The music school I graduated from had courses in harmony and counterpoint in the first two years and in the last most students had a choice of 19th Century Theory and Analysis or 20th Century Theory and Analysis. Honors students had to take both. In counterpoint you study first modal counterpoint which covers music up to around 1600, then tonal counterpoint from then until 1750 (the death of Bach). Harmony, which means tonal harmony, is basically about music from 1700 to 1900, the so-called "common practice" period when nearly every composer and musician worked within the same understanding of the tonal structure of music. Late in the 19th century this structure got so burdened with deviations from the basic tonal structure that some composers decided to invent a new way of structuring music. The most important of these was Arnold Schoenberg who, in the 1920s, developed a way of composing, called 'serialism' that avoided tonal structure entirely. Since then music composition has diverged into a thousand different camps. Every composer is more or less expected to invent their own musical 'language'. There is no longer such a thing as a "common practice" which makes things very dicey indeed for audiences who usually have no idea what they are hearing or what to listen for.

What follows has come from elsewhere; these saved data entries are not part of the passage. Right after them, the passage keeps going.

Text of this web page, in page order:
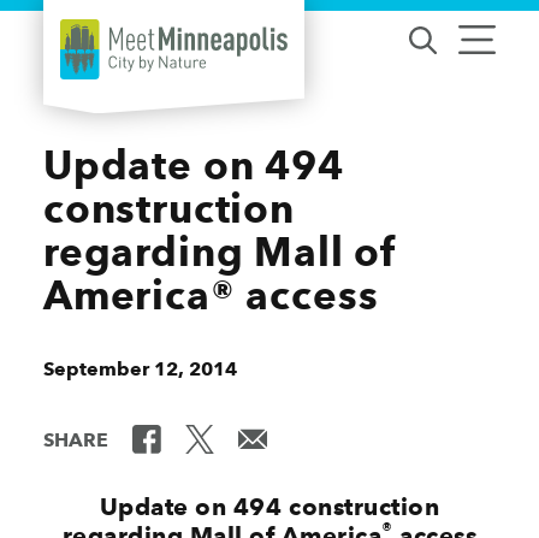
Skip to content
Update on 494
construction
regarding Mall of
America® access
September 12, 2014
SHARE
Update on 494 construction
®

Partly as a result of this, some composers have resorted to all sorts of non-musical means to reach out to the audience. These include elements of theater (even in chamber music), references to mysticism, inclusion of elements from folklore, world music, or popular music, writing music with text such as opera and other means.

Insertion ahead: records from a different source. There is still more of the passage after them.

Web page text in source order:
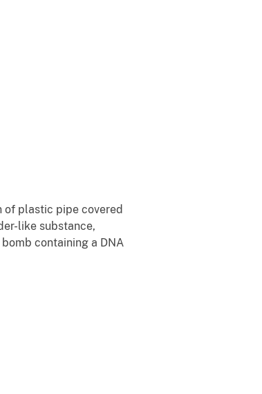
of plastic pipe covered
like substance,
containing a DNA
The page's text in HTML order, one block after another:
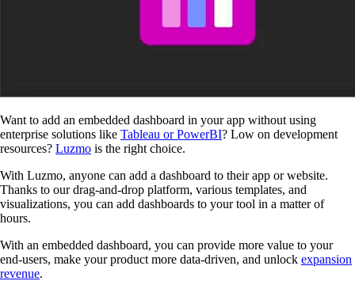
Want to add an embedded dashboard in your app without using
enterprise solutions like Tableau or PowerBI? Low on development
resources? Luzmo is the right choice.
With Luzmo, anyone can add a dashboard to their app or website.
Thanks to our drag-and-drop platform, various templates, and
visualizations, you can add dashboards to your tool in a matter of
hours.
With an embedded dashboard, you can provide more value to your
end-users, make your product more data-driven, and unlock expansion
revenue.
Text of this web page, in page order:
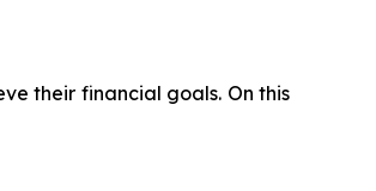
their financial goals. On this
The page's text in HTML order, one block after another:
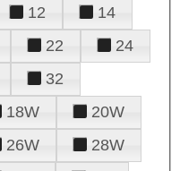
12
14
22
24
32
18W
20W
26W
28W
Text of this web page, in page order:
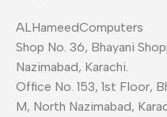
ALHameedComputers
Shop No. 36, Bhayani
Nazimabad, Karachi.
Office No. 153, 1st Floor,
M, North Nazimabad,
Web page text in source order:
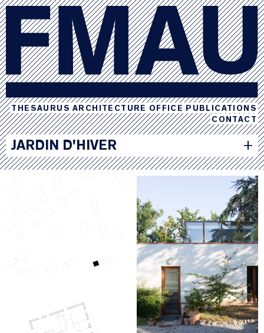
THESAURUS ARCHITECTURE OFFICE
PUBLICATIONS
CONTACT
JARDIN D'HIVER +
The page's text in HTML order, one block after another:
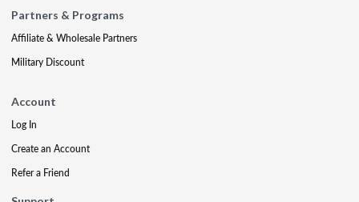
Partners & Programs
Affiliate & Wholesale Partners
Military Discount
Account
Log In
Create an Account
Refer a Friend

That little history of music theory starts to answer the question of my title: how to analyze music. You should start by taking into account when the music was written. For example, here is the opening of a simple two-voice bicinium by Orlande de Lassus. There is no text and no instruments are specified so you could play it on any instrument or combination that can play the notes.
|Click to enlarge|
You do need to know the basics of notation before you can begin such as what the clefs indicate. A set of five lines is called a staff and the top staff, the cantus, has a treble clef. This is a very stylized letter G that curls around the second line from the bottom telling you that this note is 'G'. The lower staff has what is called a 'C' clef. It is not really a stylized 'C', but the center of the bracket, pointing to the middle line, tells you that this note is 'C'. The other thing at the beginning is the flat sign which, on both staves, indicates that every time there is a 'B' note you play B flat instead. Now, since Lassus' dates are 1532 - 1594 we know that this falls in the counterpoint stage of music history. What does this mean? We should look at this music melodically and see if we can see relationships between the voices. Bearing in mind that the clefs are different, what we see here is that the Cantus has exactly the same notes as the first two measures of the Altus. The Altus starts with D, Bb, A then a scale from G to F and the Cantus has exactly the same notes (an octave higher). This is what is known as imitative counterpoint. The music is written so that the second voice comes in after the first voice, but with the same notes and the melody is written so that it will go together with itself harmoniously. There are lots of refinements and complications but if you understand this, then you understand the fundamentals of how music was structured in the 16th century.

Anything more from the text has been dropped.